• **Task instructions**: Check each line of the data for "Valley" and select those that have it.

Data extracted from a collection
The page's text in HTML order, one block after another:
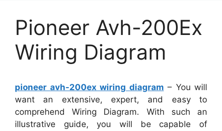
Pioneer Avh-200Ex
Wiring Diagram
pioneer avh-200ex wiring diagram – You will
want an extensive, expert, and easy to
comprehend Wiring Diagram. With such an
illustrative guide, you will be capable of
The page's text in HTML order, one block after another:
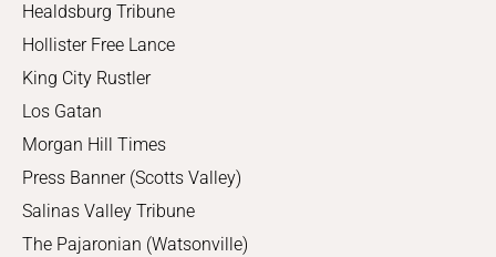
Healdsburg Tribune
Hollister Free Lance
King City Rustler
Los Gatan
Morgan Hill Times
Press Banner (Scotts Valley)
Salinas Valley Tribune
The Pajaronian (Watsonville)
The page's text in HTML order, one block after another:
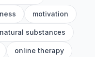
motivation
natural substances
online therapy
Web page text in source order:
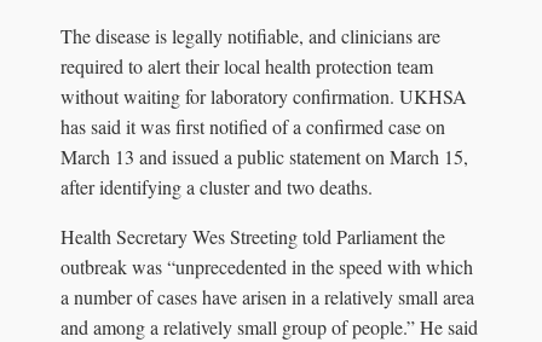
The disease is legally notifiable, and clinicians are
required to alert their local health protection team
without waiting for laboratory confirmation. UKHSA
has said it was first notified of a confirmed case on
March 13 and issued a public statement on March 15,
after identifying a cluster and two deaths.
Health Secretary Wes Streeting told Parliament the
outbreak was “unprecedented in the speed with which
a number of cases have arisen in a relatively small area
and among a relatively small group of people.” He said
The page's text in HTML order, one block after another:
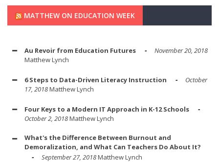
MATTHEW ON EDUCATION WEEK
Au Revoir from Education Futures
November 20, 2018
Matthew Lynch
6 Steps to Data-Driven Literacy Instruction
October
17, 2018Matthew Lynch
Four Keys to a Modern IT Approach in K-12 Schools
October 2, 2018Matthew Lynch
What's the Difference Between Burnout and
Demoralization, and What Can Teachers Do About It?
September 27, 2018Matthew Lynch
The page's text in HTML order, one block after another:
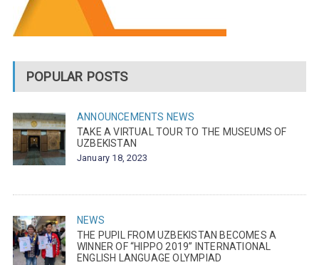
POPULAR POSTS
ANNOUNCEMENTS NEWS
TAKE A VIRTUAL TOUR TO THE MUSEUMS OF
UZBEKISTAN
January 18, 2023
NEWS
THE PUPIL FROM UZBEKISTAN BECOMES A
WINNER OF “HIPPO 2019” INTERNATIONAL
ENGLISH LANGUAGE OLYMPIAD
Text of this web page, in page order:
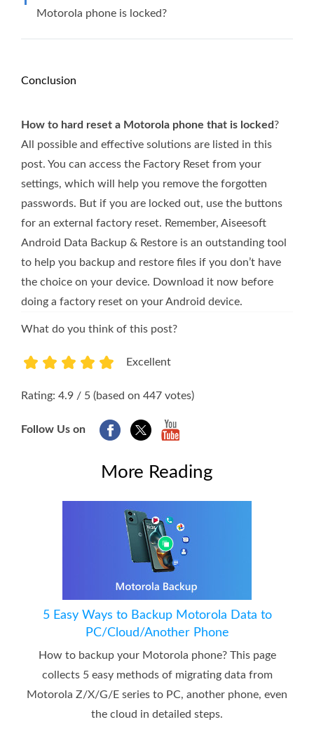
Motorola phone is locked?
Conclusion
How to hard reset a Motorola phone that is locked ?
All possible and effective solutions are listed in this
post. You can access the Factory Reset from your
settings, which will help you remove the forgotten
passwords. But if you are locked out, use the buttons
for an external factory reset. Remember, Aiseesoft
Android Data Backup & Restore is an outstanding tool
to help you backup and restore files if you don’t have
the choice on your device. Download it now before
doing a factory reset on your Android device.
What do you think of this post?
Excellent
Rating: 4.9 / 5 (based on 447 votes)
Follow Us on
More Reading
5 Easy Ways to Backup Motorola Data to
PC/Cloud/Another Phone
How to backup your Motorola phone? This page
collects 5 easy methods of migrating data from
Motorola Z/X/G/E series to PC, another phone, even
the cloud in detailed steps.

• **Written reply**:
Press Banner (Scotts Valley)
Salinas Valley Tribune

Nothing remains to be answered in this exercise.